Correlation analysis was performed based on the relative abundance of 10 dominant fungal and bacterial genera with the active ingredients of R. palmatum under different seasons. Correlation analysis showed that the contents of aloe-emodin, rhein, emodin, and chrysophanol were significantly positively correlated with the dominant endophytic fungal genus Chalara (Fig. 6a), while the contents of aloe-emodin, rhein, and emodin were significantly negatively correlated with the dominant endophytic genus bacterial Vibrio (Fig. 6b).

Fig 6.

Two heatmaps display the correlation of various fungal and bacterial genera with environmental variables. Color scale indicates correlation strength for positive and negative correlations, and asterisks denote significant correlations.

Correlation analysis between metabolites and the top ten dominant genera of endophytic fungi (a), Correlation analysis between metabolites and the top ten dominant genera of endophytic bacteria (b). Note: A is aloe-emodin, B is rhein, C is emodin, D is chrysophanol, and E is physcion. “*”indicates the differences are significant at P < 0.05 and “**”indicates the differences are significant at P < 0.01.

Function prediction of PICRUSt and FUNGuild

FUNGuild was used to predict the nutritional and functional groups of the fungal communities with different samples. The prediction results of endophytes functional fungi relative abundance of R. palmatum based on FUNGuild database showed that seven trophic mode groups could be classified, including Pathotroph, Symbiotroph, Saprotroph, Pathotroph-Saprotroph–Symbiotroph, Pathotroph–Symbiotroph, Pathotroph–Saprotroph, and Saprotroph–Symbiotroph. The trophic mode of all samples was mainly symbiotroph, and their relative abundance first increased and then decreased with the change of season (Fig. 7a).

Fig 7.

Two stacked bar charts of relative abundance across groups. Charts display ecological roles (e.g., pathotroph, symbiotroph) and functional pathways (e.g., metabolism, information processing).

Relative abundance of predicted trophic mode of fungi (a) and relative abundance of predicted KEGG Orthologs functional profiles (KEGG level 1) of bacteria (b).

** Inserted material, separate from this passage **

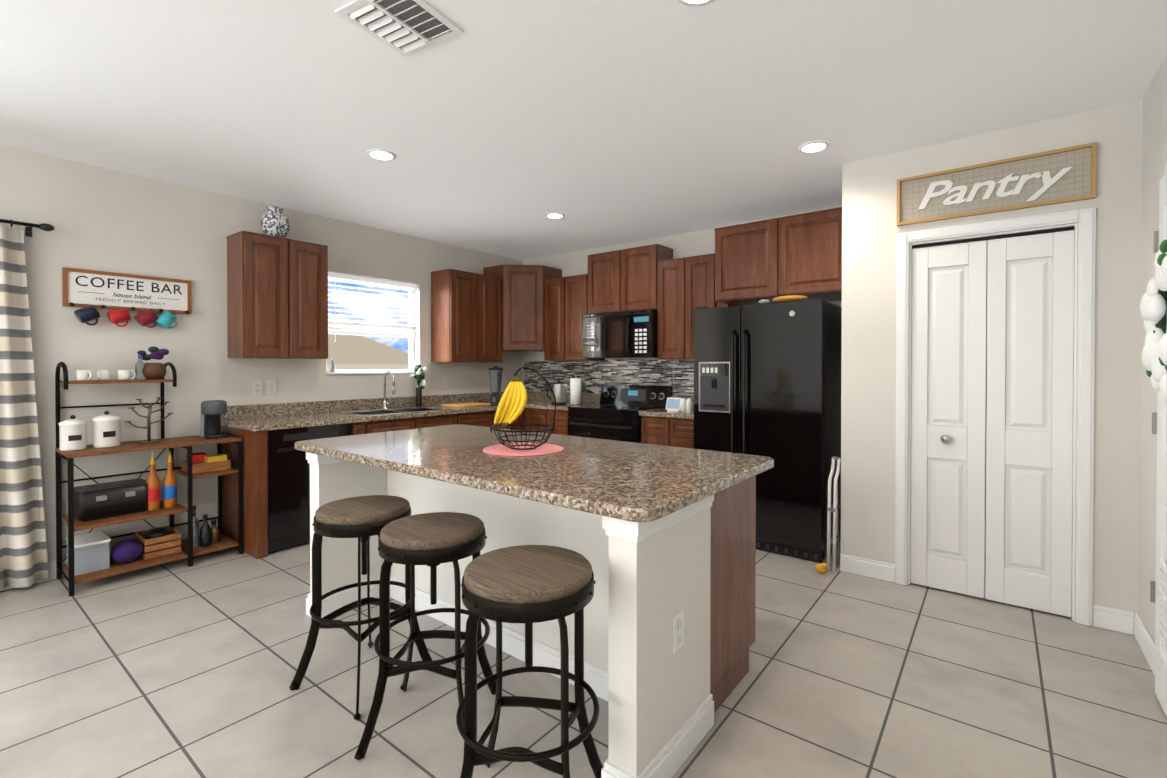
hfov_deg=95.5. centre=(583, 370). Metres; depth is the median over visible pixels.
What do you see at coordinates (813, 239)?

To study bacterial function, we used PICRUSt to perform bacterial function prediction analysis. Through comparisons with the Kyoto Encyclopedia of Genes and Genomes (KEGG) database, six categories of biological metabolic pathways (primary functional level) were obtained, which included Metabolism, Genetic_Information_Processing, Environmental_Information_Processing, Cellular_Processes, Human_Diseases, and Organismal_Systems. The metabolism pathway was the primary component in all samples, accounting for 50.95%–51.04% (Fig. 7b).

DISCUSSION

In this study, the results of alpha diversity showed that the Shannon index and Chao1 index of R. palmatum were different under different seasons. On the seasonal scale, the abundance and diversity of the bacterial community decreased gradually with the seasonal changes of R. palmatum, while the abundance and diversity of the fungal community increased first and then decreased. The results of community composition showed that the dominant fungal and bacterial phyla were Ascomycota and Proteobacteria, respectively. The relative abundance of dominant fungal phylum decreased with the change of seasons, while the relative abundance of dominant bacterial phylum increased with the change of seasons. Many studies also have shown that Ascomycota and Proteobacteria were the dominant phyla of fungal and bacterial endophytes in many plants (3133). Both Proteobacteria and Ascomycota contain many functional strains related to denitrification and carbon and nitrogen cycling (34, 35), which indicates that the endophyte community of R. palmatum is mainly composed of beneficial microorganisms. At the genus level, the dominant genera of endophytes and their relative richness were different, which may be caused by differences in sunshine duration, average annual precipitation, and average annual temperature under different seasons (36, 37). In order to investigate the effects of seasonal changes on the differences between endophytic fungal and bacterial communities in R. palmatum, a co-occurrence network of microbial communities was constructed, and we found that endophytic fungal and bacterial co-occurrence network connectivity and complexity decreased gradually with seasonal variation.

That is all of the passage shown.